Remembering Amy Kass

The website for What So Proudly We Hail has compiled several tributes to Amy Kass, who died Wednesday. Joining those from Bill Kristol and Gertrude Himmelfarb are thoughts from Robert P. George and William Schambra.

At National Review, Yuval Levin remembers who he calls “the best teacher I ever saw in action.” Here’s an excerpt:

Amy Kass, who died yesterday after a long and courageous struggle with cancer, was without a doubt the best teacher I ever saw in action. What she did so masterfully was, in a sense, simple: She would throw a great work of fiction in front of a group of eager, overconfident students, invite them to open it up and turn it over and over together, and then gradually help them discover that it had actually opened them instead. What resulted were some of the most remarkable conversations I’ve ever witnessed—not just among students at the University of Chicago, where she taught for decades, but also among the reading groups of (even more overconfident) adult Washingtonians she led occasionally at the Hudson Institute, where she worked for the last decade of her life. 
Amy’s teaching and writing were driven by the conviction that the stories we tell shape our souls and bind us together, and by the worry that we too often now fail to take care about how our souls are shaped and how (or whether at all) we are bound together in community. She tried to help her students realize that what they longed for—intellectually, spiritually, even romantically—but too often felt they were denied by modern life was only denied to them as long as they failed to really understand their longings.
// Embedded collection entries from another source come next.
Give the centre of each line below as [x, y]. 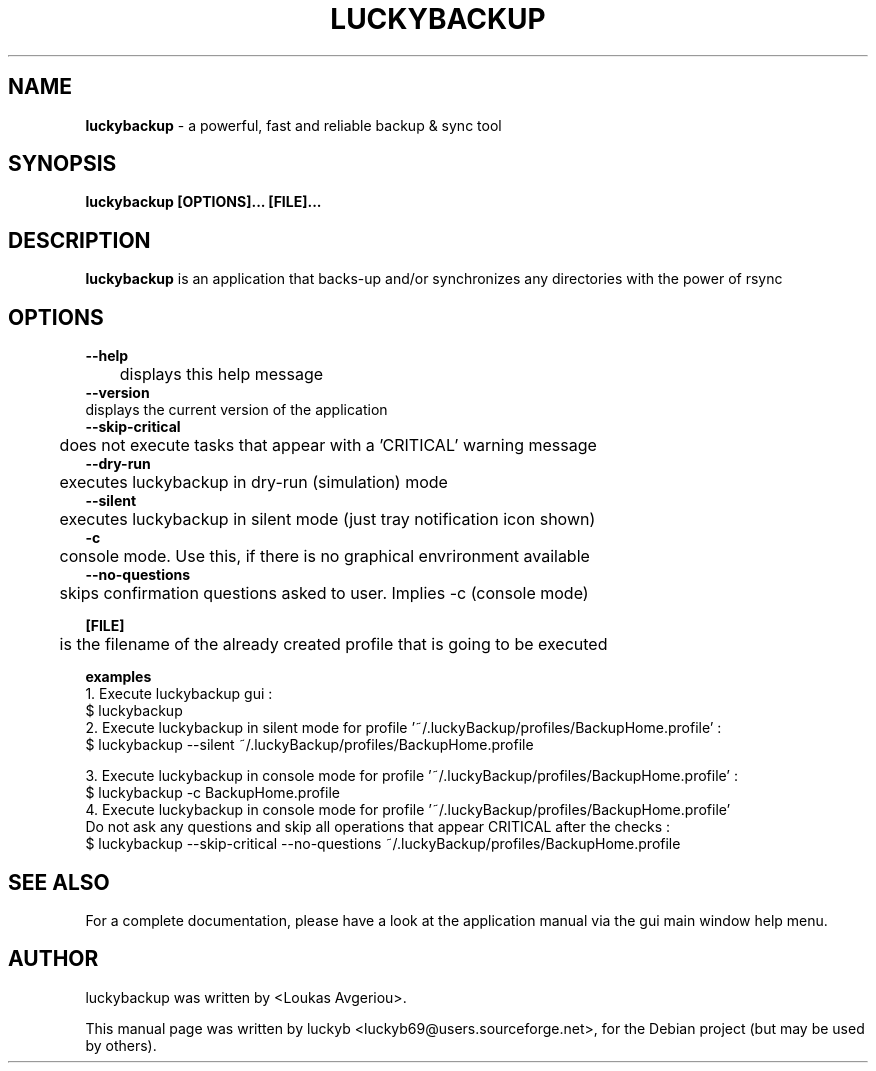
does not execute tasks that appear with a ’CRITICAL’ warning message [328, 445]
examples [118, 677]
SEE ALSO [59, 882]
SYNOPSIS [62, 164]
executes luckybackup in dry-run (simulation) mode [253, 482]
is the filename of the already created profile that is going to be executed [333, 644]
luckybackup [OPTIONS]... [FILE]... [203, 202]
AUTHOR [53, 959]
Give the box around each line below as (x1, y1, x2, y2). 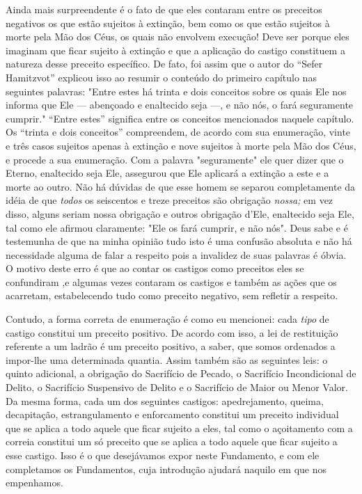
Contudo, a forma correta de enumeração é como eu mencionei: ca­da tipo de (6, 312, 329, 326)
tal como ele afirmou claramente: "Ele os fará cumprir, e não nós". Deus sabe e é (6, 220, 348, 234)
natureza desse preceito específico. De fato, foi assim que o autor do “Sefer (6, 56, 323, 71)
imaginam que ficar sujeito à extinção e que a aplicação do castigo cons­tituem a (6, 42, 345, 57)
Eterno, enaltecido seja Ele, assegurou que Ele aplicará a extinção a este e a (6, 166, 329, 180)
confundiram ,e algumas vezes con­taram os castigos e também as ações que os (6, 274, 337, 289)
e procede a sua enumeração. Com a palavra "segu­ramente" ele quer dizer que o (6, 152, 344, 166)
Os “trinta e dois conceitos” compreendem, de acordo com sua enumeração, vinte (6, 125, 351, 139)
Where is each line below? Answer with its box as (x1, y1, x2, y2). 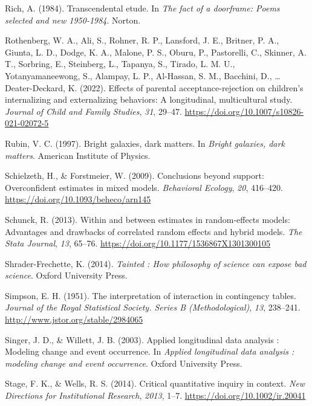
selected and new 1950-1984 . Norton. (5, 13, 141, 26)
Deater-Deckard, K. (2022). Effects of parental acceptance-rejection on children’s (5, 81, 304, 94)
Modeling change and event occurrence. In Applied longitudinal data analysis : (5, 345, 294, 358)
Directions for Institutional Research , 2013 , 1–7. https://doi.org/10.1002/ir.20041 (5, 389, 306, 402)
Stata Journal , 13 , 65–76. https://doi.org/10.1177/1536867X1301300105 (5, 237, 270, 250)
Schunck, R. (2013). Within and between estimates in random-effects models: (5, 213, 290, 225)
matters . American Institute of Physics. (5, 149, 151, 161)
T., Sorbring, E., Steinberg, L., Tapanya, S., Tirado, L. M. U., (5, 57, 235, 70)
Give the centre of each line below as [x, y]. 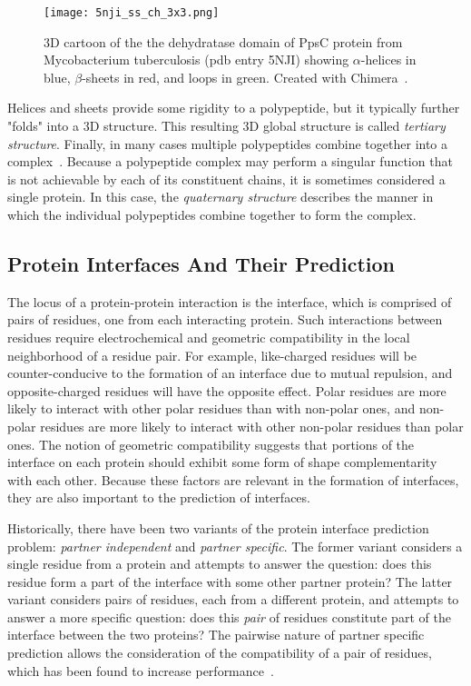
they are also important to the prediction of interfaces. [159, 497]
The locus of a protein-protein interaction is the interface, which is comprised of [230, 301]
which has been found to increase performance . [141, 670]
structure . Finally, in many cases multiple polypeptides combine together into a [228, 143]
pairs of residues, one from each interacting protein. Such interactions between [225, 319]
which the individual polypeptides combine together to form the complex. [212, 214]
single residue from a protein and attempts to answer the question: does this [220, 564]
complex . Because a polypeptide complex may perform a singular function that [230, 161]
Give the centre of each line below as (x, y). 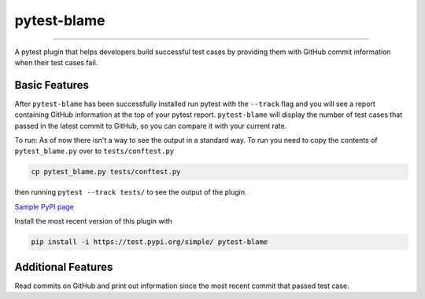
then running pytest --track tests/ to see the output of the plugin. (131, 192)
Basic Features (52, 85)
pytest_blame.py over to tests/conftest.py (94, 151)
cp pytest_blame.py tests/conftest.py (106, 172)
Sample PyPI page (44, 206)
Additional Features (64, 267)
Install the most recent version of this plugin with (93, 221)
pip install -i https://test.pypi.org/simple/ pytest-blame (150, 242)
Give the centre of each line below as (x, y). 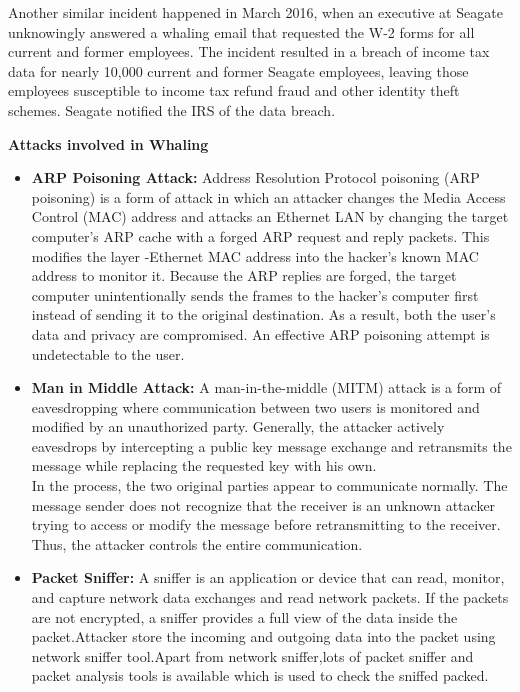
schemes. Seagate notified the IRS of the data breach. (172, 109)
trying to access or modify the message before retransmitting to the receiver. (266, 524)
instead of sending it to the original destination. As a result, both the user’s (263, 314)
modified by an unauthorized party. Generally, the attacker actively (238, 426)
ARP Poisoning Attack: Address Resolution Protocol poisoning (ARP (255, 177)
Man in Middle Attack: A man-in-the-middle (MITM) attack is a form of (266, 387)
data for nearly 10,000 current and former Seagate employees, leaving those (238, 70)
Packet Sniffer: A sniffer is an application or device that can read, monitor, (268, 577)
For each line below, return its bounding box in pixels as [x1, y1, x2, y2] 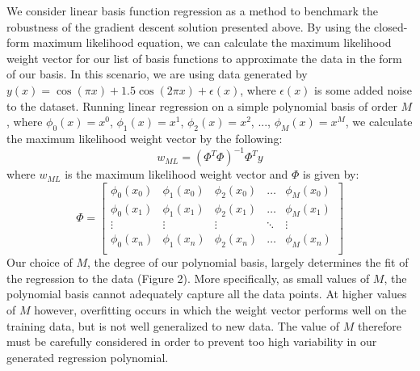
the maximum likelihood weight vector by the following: [6, 129, 283, 146]
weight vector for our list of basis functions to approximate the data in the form [6, 49, 402, 66]
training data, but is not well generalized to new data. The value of [6, 317, 339, 334]
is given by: [303, 166, 359, 183]
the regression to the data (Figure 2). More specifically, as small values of [6, 269, 370, 286]
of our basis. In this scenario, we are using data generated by [6, 65, 308, 82]
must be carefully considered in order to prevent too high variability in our [6, 333, 377, 350]
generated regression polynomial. [6, 348, 169, 365]
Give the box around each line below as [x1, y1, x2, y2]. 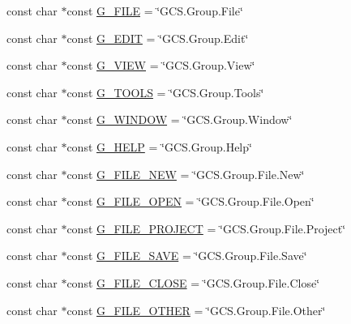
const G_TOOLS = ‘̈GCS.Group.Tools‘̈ [66, 83, 264, 100]
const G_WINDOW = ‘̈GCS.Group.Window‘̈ [66, 111, 293, 128]
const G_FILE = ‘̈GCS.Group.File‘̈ [66, 2, 243, 19]
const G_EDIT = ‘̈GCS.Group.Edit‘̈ [66, 29, 249, 46]
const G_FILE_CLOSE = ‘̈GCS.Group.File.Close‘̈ [66, 274, 320, 291]
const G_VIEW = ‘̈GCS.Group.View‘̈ [66, 57, 255, 74]
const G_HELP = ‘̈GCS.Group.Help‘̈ [66, 138, 252, 155]
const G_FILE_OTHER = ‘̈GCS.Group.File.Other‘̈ [66, 301, 326, 318]
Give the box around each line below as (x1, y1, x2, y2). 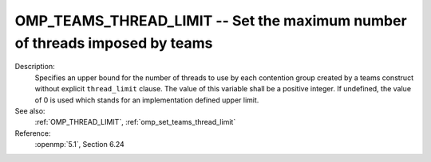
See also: (14, 106, 45, 115)
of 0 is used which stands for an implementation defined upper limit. (34, 95, 259, 105)
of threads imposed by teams (14, 34, 213, 52)
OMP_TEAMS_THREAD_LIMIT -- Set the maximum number (14, 12, 407, 29)
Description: (14, 62, 55, 71)
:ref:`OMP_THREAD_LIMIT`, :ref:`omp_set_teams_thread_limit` (34, 118, 236, 127)
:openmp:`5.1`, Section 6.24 (34, 140, 125, 149)
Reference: (14, 128, 51, 138)
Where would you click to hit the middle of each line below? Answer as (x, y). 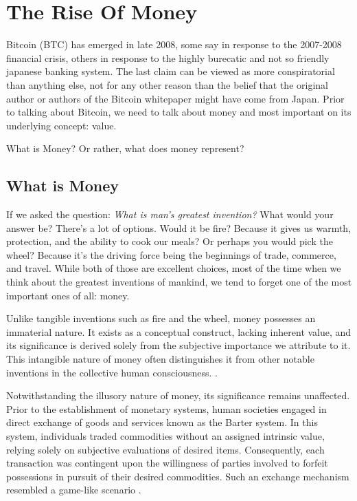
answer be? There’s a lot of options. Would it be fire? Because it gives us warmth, (179, 227)
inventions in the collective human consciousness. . (112, 372)
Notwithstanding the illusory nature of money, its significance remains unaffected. (178, 395)
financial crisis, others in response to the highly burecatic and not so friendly (168, 57)
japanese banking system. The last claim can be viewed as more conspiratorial (171, 71)
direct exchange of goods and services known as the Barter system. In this (162, 422)
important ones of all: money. (68, 295)
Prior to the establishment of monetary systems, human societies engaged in (166, 408)
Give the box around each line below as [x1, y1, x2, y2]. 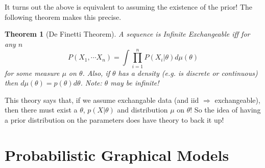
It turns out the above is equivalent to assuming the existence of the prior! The [5, 2, 253, 12]
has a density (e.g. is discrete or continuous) [118, 67, 258, 78]
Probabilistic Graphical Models [5, 144, 229, 165]
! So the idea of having [190, 104, 261, 115]
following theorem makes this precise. [5, 11, 122, 22]
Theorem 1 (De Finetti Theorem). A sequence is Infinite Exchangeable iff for [5, 29, 250, 39]
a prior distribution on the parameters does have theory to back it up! [5, 114, 224, 125]
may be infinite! [110, 77, 159, 88]
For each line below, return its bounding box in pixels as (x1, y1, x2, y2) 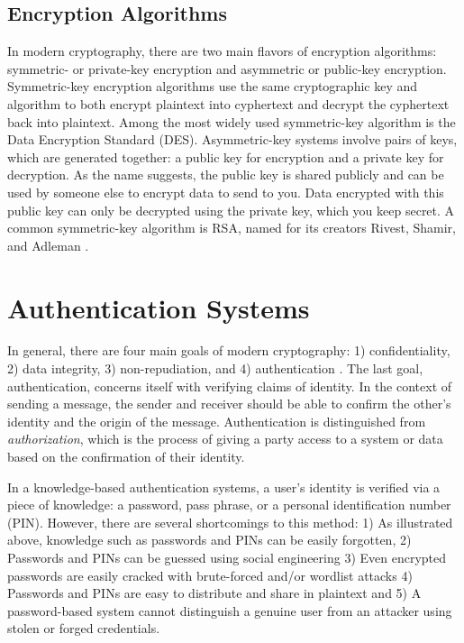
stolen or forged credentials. (7, 619, 160, 638)
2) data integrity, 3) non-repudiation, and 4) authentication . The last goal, (7, 359, 423, 378)
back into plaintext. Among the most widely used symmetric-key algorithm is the (7, 112, 456, 131)
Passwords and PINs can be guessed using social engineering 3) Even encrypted (7, 547, 447, 566)
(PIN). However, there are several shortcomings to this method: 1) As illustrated (7, 512, 453, 531)
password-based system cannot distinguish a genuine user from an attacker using (7, 601, 452, 620)
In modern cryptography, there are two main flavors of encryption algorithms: (7, 41, 437, 60)
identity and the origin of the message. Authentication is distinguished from (7, 411, 426, 430)
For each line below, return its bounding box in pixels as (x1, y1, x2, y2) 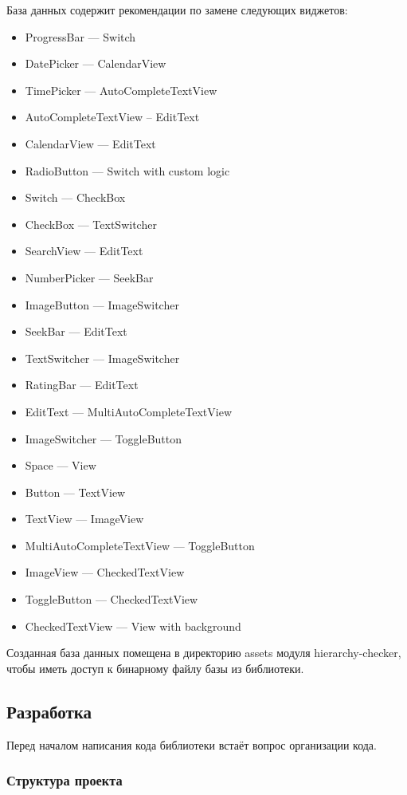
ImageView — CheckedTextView (25, 564, 185, 581)
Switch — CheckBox (25, 189, 126, 206)
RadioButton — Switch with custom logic (25, 162, 230, 179)
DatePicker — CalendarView (25, 55, 166, 72)
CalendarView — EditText (25, 135, 156, 152)
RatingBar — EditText (25, 376, 139, 393)
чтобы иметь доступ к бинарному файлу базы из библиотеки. (6, 659, 304, 676)
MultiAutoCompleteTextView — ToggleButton (25, 537, 255, 553)
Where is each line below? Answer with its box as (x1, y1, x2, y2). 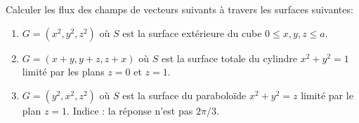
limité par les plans (22, 64, 105, 79)
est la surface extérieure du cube (122, 25, 262, 40)
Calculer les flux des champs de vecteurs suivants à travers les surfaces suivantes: (6, 2, 353, 16)
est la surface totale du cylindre (161, 50, 298, 65)
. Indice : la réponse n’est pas (67, 103, 193, 117)
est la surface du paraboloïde (122, 87, 247, 102)
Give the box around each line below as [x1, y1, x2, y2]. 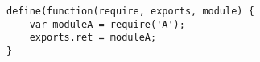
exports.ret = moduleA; [29, 32, 157, 44]
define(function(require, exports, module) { [6, 6, 254, 17]
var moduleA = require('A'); [29, 18, 185, 30]
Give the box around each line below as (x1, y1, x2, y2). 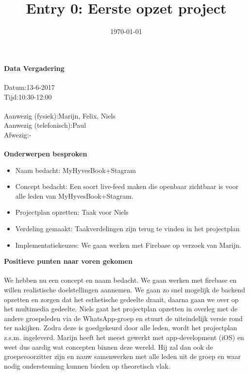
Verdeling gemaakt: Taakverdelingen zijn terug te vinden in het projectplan (15, 223, 240, 234)
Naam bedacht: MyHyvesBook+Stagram (15, 165, 136, 175)
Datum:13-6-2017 (4, 82, 55, 92)
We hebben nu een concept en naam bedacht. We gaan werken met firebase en (4, 275, 237, 285)
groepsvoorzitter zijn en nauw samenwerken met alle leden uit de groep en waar (4, 351, 241, 361)
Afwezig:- (4, 129, 32, 139)
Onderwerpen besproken (4, 149, 87, 159)
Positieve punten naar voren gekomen (4, 256, 133, 266)
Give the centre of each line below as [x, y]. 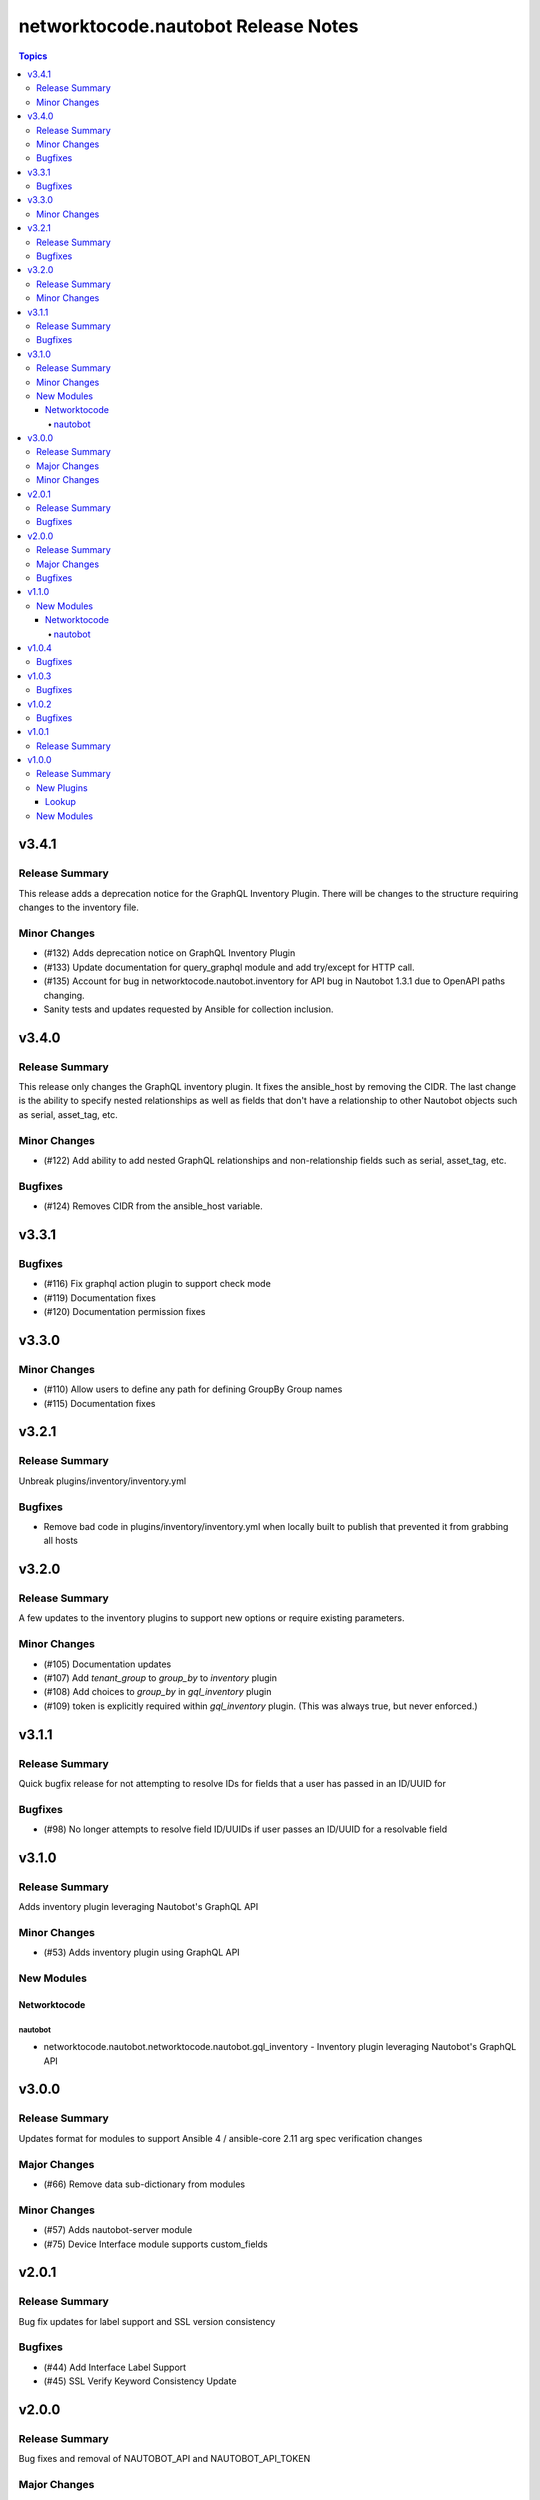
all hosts [61, 1541]
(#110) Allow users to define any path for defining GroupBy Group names [193, 1389]
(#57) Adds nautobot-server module [118, 2230]
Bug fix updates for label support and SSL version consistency [147, 2321]
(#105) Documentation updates [107, 1664]
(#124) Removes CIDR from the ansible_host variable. [153, 1206]
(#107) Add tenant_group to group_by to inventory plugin [160, 1677]
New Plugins [62, 787]

They could come to better understand them through the study of great works of literature.  

You can find all the tributes here.

Update: Gary Schmitt and Karlyn Bowman share their thoughts over at the American Enterprise Institute. Here’s an excerpt from Schmitt:

Leon’s and Amy’s reputation as seminar teachers, of course, was well known among their former students and colleagues.  But, as the saying goes, one had to see it to believe it.
Perhaps the first time I truly saw them in action was at a conference the Citizenship Program held at Montpelier, the home of James Madison, with a wide variety of professional development programs for high school civic teachers. Over a lunch, Leon and Amy led the group through a discussion of the fictional short story, “The Man without a Country,” by Edward Everett Hale, showing in practice how, when properly led, such a seminar could raise for students understandable but still profound questions about citizenship and attachment to one’s country.
Particularly striking was their capacity to so smoothly but quickly get even the most skeptical of the educators around the table to fully engage, put forward their ideas about the story, and then watch their excitement grow as new insights about what they had recently read popped into their heads. But, like the great teachers they were, Amy and Leon did not let the discussion become a free-for-all. Subtly, with a sure hand, they guided the participants down the most productive paths by asking the right questions and by picking out the substantive points to be pursued from comments that, at first blush, were less than insightful.  In the end, not only had the conference participants been fed lunch. They also had been nourished in a fashion they almost certainly had not anticipated.